**Problem to solve**: Begin at the line containing "political exclusion and/or" in the entries below and end at the line containing "The project is"; transcribe that range exactly and nothing outside it.

(Records contained in a dataset)
○ ○ ○ ○ ○
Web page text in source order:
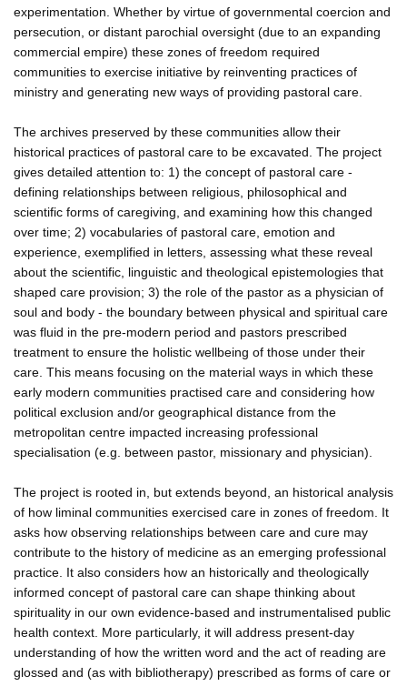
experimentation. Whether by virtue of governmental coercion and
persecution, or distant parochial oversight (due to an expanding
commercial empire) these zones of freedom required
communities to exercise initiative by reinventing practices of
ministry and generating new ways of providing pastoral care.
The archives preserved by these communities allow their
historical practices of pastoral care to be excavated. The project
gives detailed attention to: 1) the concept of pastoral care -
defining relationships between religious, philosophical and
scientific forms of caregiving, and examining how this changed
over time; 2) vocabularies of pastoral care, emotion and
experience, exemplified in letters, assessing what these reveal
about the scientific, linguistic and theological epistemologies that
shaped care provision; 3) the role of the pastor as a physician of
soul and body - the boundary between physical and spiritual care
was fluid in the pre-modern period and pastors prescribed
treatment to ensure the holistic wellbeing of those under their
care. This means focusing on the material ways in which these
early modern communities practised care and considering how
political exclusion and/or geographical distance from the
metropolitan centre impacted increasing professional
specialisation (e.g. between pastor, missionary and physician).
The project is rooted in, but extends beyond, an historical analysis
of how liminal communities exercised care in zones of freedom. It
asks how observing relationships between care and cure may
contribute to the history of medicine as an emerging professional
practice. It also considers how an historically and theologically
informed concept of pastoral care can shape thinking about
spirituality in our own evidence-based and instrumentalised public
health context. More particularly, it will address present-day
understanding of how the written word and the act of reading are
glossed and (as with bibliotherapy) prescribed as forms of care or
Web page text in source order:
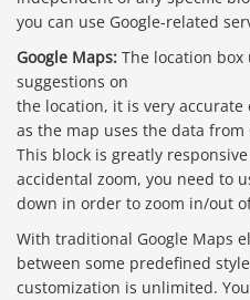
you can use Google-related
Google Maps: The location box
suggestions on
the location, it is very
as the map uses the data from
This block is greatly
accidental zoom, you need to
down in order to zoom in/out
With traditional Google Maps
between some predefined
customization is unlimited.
○ ○ ○ ○ ○
**Answer box**:
political exclusion and/or geographical distance from the
metropolitan centre impacted increasing professional
specialisation (e.g. between pastor, missionary and physician).
The project is rooted in, but extends beyond, an historical analysis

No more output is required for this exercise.